可他走后没多久,罗婆婆发现自己怀了身孕,罗家人怕她坏了家族名声,便将她赶出了京都。

给她在小墅村安置了田地,又派了老仆照顾(监视)她。

罗婆婆不是没想过找陆大人,可她想方设法托人寄出的信都石沉大海,时间久了,她也就不想了。

只想将孩子抚养长大,可罗婆婆万万没想到,儿子到了十五岁竟也和他父亲一样生出了要去从军的念头。
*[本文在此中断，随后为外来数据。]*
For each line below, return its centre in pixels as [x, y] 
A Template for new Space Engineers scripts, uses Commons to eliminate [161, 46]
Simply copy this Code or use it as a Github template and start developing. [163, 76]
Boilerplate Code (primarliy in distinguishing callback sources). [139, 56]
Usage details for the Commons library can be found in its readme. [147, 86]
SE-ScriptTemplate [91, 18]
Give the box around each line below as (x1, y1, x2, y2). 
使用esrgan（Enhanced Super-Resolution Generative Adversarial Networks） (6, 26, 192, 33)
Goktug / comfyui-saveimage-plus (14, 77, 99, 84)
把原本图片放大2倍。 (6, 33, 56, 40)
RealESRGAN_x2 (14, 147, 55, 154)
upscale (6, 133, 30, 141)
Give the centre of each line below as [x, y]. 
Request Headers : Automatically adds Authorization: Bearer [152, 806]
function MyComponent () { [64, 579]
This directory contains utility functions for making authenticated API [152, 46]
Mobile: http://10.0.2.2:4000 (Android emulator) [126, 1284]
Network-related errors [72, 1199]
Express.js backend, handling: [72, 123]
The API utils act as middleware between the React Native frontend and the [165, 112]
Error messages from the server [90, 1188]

陆大人守了半辈子,万没想到在遥远山村自己竟有个儿子。

罗婆婆和陆大人两人坐在钟小小的屋子里。

佟夫人也来过了,早年听说过陆大人的事,没成想两人竟还能有缘相逢。

她回到屋子将事情说与佟将军听,佟将军见妻子吃瓜的生动表情,唇边不由有了几分笑意。

“你知道陆大人为何会一路‘被贬’到镇平县这个中县?”佟夫人自问自答,“就是因为他迟迟不肯服从家里安排成婚。”

佟将军最近疟疾发作次数减少,精神好了许多,剥了一把松子送到佟夫人手中道:“我记得他是嫡出,家中次子是吧。”
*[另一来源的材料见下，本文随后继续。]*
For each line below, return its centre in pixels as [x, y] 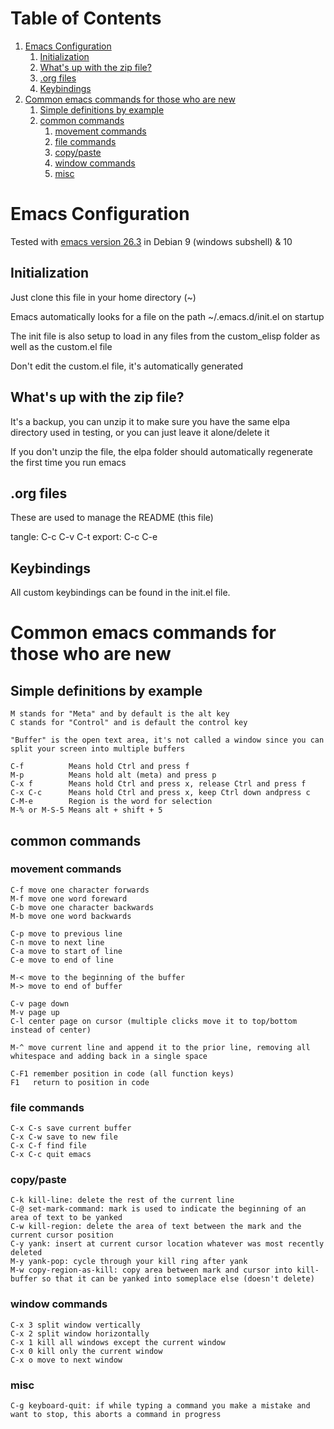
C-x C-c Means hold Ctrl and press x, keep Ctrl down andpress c [160, 793]
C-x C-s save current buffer [71, 1128]
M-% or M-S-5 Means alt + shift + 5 [86, 810]
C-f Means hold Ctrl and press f [100, 767]
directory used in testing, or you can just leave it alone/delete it [140, 432]
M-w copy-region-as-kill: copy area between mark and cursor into [151, 1270]
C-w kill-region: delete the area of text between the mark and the [156, 1227]
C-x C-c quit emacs [51, 1155]
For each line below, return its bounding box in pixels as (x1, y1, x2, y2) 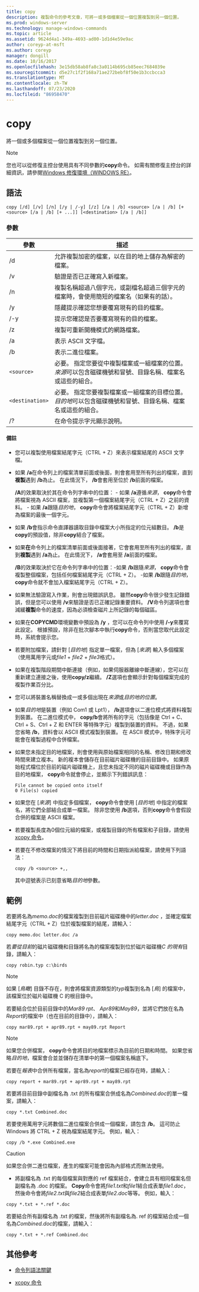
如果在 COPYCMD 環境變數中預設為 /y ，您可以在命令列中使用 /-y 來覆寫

佟夫人道:“谁说不是啊,他大哥不成器,成日玩乐,陆氏好不容易出个惊才绝艳的,却又是迟迟不肯成婚。

若那孩子还在,将来能成了陆氏家主也说不定。”

*

莫战北站在钟小小身边,轻轻用胳膊捅她。

钟小小不想破坏陆大人和罗婆婆久别重逢的感人场景,道:“你捅我干嘛啊?”

莫战北拽着她到了灶间:“罗兄在镇远关和一位姑娘私定终身,两人有一个孩子。”

钟小小:!!!

莫战北将事情说了一遍,钟小小抚着胸口道:“你是说,罗婆婆的儿子战死后,那位姑娘没多久也过世了,你就把孩子带回来。

原本是想给罗婆婆抚养,好让她老怀安慰,可罗婆婆精神崩溃了,你只能娶了我好给你带孩子是不是?”

莫战北点点头,又连忙摇摇头道:“媳妇儿,我也是喜欢你,才娶你的。”

第一回正经表白,莫战北心情有些激荡,想好好说一说自己的心路历程。

可钟小小完全没心思理会他,上前一步揪住他的前襟:“那东宝和南宝,谁是罗婆婆的孙子?